Rede de supermercados é condenada a pagar R$ 500 mil por venda de produtos impróprios no AM
Decisão judicial determina que o valor da indenização seja revertido para o Fundo Estadual de Defesa do Consumidor, após atuação do Ministério Público do Amazonas.

A Vitória Supermercados, rede varejista atuante no Amazonas, foi condenada pela Justiça a pagar uma indenização mínima de R$ 500 mil por danos morais coletivos. A sentença, publicada em 14 de julho, é resultado de uma ação civil pública movida pelo Ministério Público do Amazonas (MPAM) após constatação da comercialização de produtos impróprios para o consumo nas unidades da rede. O montante será destinado ao Fundo Estadual de Defesa do Consumidor (Fundecon).
Além da indenização, a decisão judicial estabeleceu um prazo de 24 horas, a partir da data de sua publicação, para que a rede varejista retirasse de circulação todas as mercadorias consideradas impróprias. Em caso de descumprimento ou reincidência, a Justiça fixou uma multa diária de R$ 50 mil para cada novo auto de constatação emitido. De acordo com o MPAM, a empresa não apresentou contestação dentro do prazo legal.

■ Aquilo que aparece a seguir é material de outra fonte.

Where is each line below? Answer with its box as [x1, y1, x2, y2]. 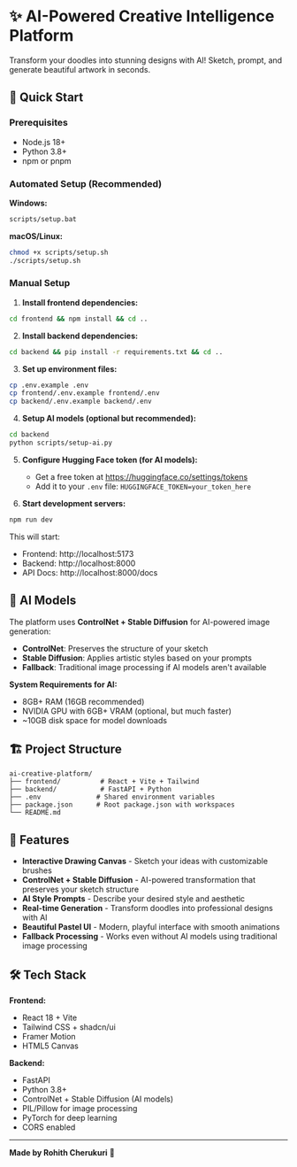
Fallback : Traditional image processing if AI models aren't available [21, 661, 267, 672]
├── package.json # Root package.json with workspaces [9, 800, 236, 809]
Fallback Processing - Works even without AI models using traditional [21, 931, 278, 942]
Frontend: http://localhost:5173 [21, 548, 134, 559]
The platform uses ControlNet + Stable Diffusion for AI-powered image [9, 616, 270, 627]
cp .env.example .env [9, 381, 89, 390]
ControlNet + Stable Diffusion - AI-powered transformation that [21, 875, 256, 885]
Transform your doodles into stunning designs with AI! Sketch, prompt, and [9, 55, 283, 66]

A ação foi iniciada pelo Ministério Público após tentativas infrutíferas de resolver a questão de forma extrajudicial. O processo teve como base uma representação encaminhada em 2021 pelo Instituto de Defesa do Consumidor do Amazonas (Procon-AM), que realizou fiscalizações e identificou as irregularidades.

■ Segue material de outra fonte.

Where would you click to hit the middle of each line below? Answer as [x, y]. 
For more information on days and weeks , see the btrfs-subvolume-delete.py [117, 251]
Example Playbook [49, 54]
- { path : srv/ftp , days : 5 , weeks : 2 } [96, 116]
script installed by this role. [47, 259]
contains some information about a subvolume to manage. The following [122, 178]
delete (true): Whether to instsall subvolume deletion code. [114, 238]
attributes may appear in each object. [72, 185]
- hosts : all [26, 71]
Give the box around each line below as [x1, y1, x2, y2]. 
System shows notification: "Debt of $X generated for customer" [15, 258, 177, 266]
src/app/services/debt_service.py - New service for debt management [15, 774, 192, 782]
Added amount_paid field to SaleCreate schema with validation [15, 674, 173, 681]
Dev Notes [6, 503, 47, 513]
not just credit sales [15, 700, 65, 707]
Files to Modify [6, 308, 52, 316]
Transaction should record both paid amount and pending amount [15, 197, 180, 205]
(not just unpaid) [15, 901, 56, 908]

Os autos de constatação do Procon-AM indicaram que fiscais encontraram uma série de problemas na comercialização dos produtos. Entre as irregularidades reportadas estavam mercadorias com embalagens violadas ou amassadas, além de itens com o prazo de validade vencido ou sem qualquer informação clara sobre sua data de validade, impedindo a verificação de sua aptidão para consumo.
Para o Ministério Público, as práticas da Vitória Supermercados violam diretamente as normas estabelecidas pelo Sistema Nacional de Defesa do Consumidor (SNDC). Este sistema tem como objetivo primordial proteger os consumidores contra ações comerciais abusivas e a disponibilização de produtos que ofereçam riscos à saúde ou integridade, como é o caso de alimentos impróprios para ingestão.
A promotora de Justiça Sheyla Andrade dos Santos, titular da 81ª Promotoria de Justiça Especializada na Defesa e Proteção dos Direitos do Consumidor (Prodecon) e autora da ação, ressaltou o caráter reparador da decisão. “Sempre que a coletividade tiver seus valores ou interesses morais atingidos, haverá dano moral coletivo, que pode ser reparado”, afirmou a promotora. Ela reiterou a importância do papel do MP em zelar pelos direitos dos consumidores, garantindo que a sociedade não seja exposta ao consumo de itens inadequados.